Je fais semblant!

Je fais semblant.  De ne pas comprendre, de ne rien voir ni prévoir, tout est cool, serein, presque parfait. Les choses avancent comme il faut, mes programmes sont précis, mes échéances sont respectées.  Tout est appliqué à la lettre, ma machine est bien huilée, pas un grain de sable à l’horizon. Pourtant le ciel est nuageux, le silence est assourdissant. Je fais semblant de ne rien entendre.  Mon bureau est vaste, chic et bien climatisé. Je dispose de 2 secrétariats avec des filles et des garçons présentables, adorables même, des toilettes personnelles et d’une chambre de veille. J’ai projeté un vrai parcours de combattant pour que le citoyen arrive à moi : quel horreur! Le citoyen  est laid, mal habillé et  sent mauvais.  Mon salon de cuir se détériorerait rien qu’à le voir arriver, le dos courbé les mains derrière le dos à quémander, à demander. Quelle horreur!  Mon dieu!
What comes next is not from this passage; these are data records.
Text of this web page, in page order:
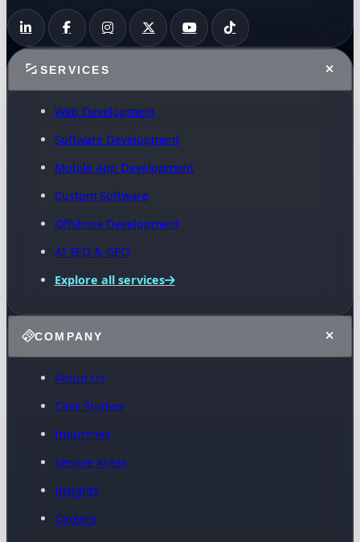
SERVICES
Web Development
Software Development
Mobile App Development
Custom Software
Offshore Development
AI SEO & GEO
Explore all services
COMPANY
About Us
Case Studies
Industries
Service Areas
Insights
Careers
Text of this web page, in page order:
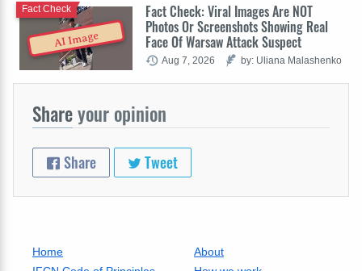
AI Image
Fact Check: Viral Images Are NOT
Photos Or Screenshots Showing Real
Face Of Warsaw Attack Suspect
Fact Check
Aug 7, 2026 by: Uliana Malashenko
Shareyour opinion
Share Tweet
Home
About
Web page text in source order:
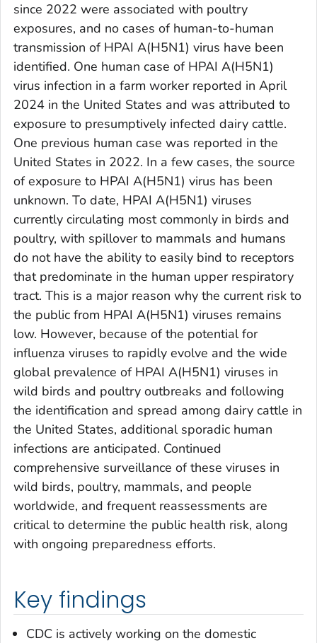
since 2022 were associated with poultry
exposures, and no cases of human-to-human
transmission of HPAI A(H5N1) virus have been
identified. One human case of HPAI A(H5N1)
virus infection in a farm worker reported in April
2024 in the United States and was attributed to
exposure to presumptively infected dairy cattle.
One previous human case was reported in the
United States in 2022. In a few cases, the source
of exposure to HPAI A(H5N1) virus has been
unknown. To date, HPAI A(H5N1) viruses
currently circulating most commonly in birds and
poultry, with spillover to mammals and humans
do not have the ability to easily bind to receptors
that predominate in the human upper respiratory
tract. This is a major reason why the current risk to
the public from HPAI A(H5N1) viruses remains
low. However, because of the potential for
influenza viruses to rapidly evolve and the wide
global prevalence of HPAI A(H5N1) viruses in
wild birds and poultry outbreaks and following
the identification and spread among dairy cattle in
the United States, additional sporadic human
infections are anticipated. Continued
comprehensive surveillance of these viruses in
wild birds, poultry, mammals, and people
worldwide, and frequent reassessments are
critical to determine the public health risk, along
with ongoing preparedness efforts.
Key findings
CDC is actively working on the domestic
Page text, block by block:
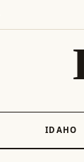
IDAHO
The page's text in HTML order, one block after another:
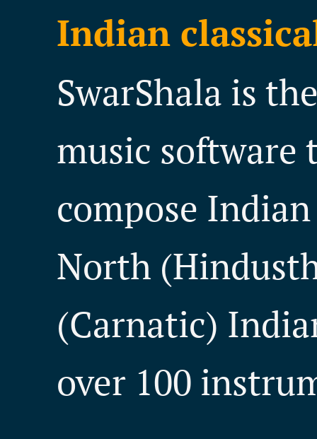
Indian
SwarShala is
music software
compose
North
(Carnatic)
over 100
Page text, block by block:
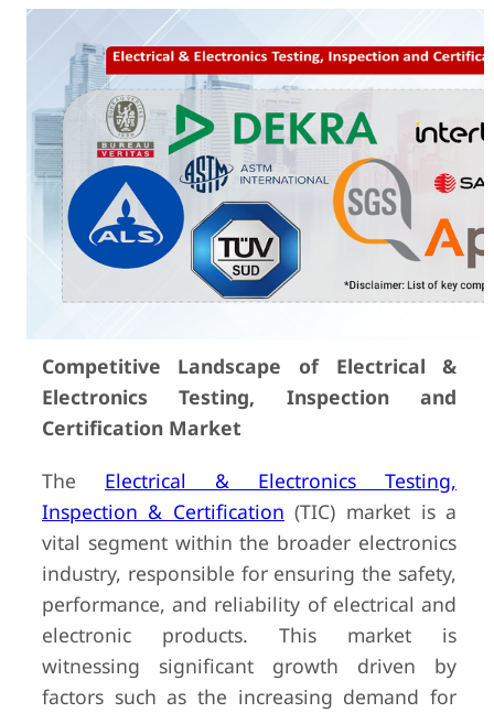
Competitive Landscape of Electrical &
Electronics Testing, Inspection and
Certification Market
The Electrical & Electronics Testing,
Inspection & Certification (TIC) market is a
vital segment within the broader electronics
industry, responsible for ensuring the safety,
performance, and reliability of electrical and
electronic products. This market is
witnessing significant growth driven by
factors such as the increasing demand for

Ces instructions d’en haut qui nous conseillent de s’approcher de lui, à essayer de le comprendre et à résoudre ses problèmes, moi qui suit nommé par décret présidentiel diplômé de l’ENA, un cadre de la nation un enfant du gouvernement, perdre mon temps et mon savoir-faire à écouter le citoyen alors ça je ne l’accepterais jamais.  Je suis un administrateur! je suis né pour servir la bureaucratie.  Mon plaisir est d’établir la liste des dossiers, de créer des barrières à non plus finir, les S12 , les pièces biométriques, un cadeau du ciel ! J’en raffole… j’irais faire des enquêtes auprès du diable pour m’assurer de votre identité et je ne m’en lasserais jamais ! Quel bonheur de tenir les reines et de ne rien laisser avancer:  Je suis le bureaucrate ! Pas celui qui végète entre quatre murs et qui attend la retraite, mais le vrai rond-de- cuir, qui prend du plaisir à rester assis quand il se lève, c’est sa manière de servir la nation.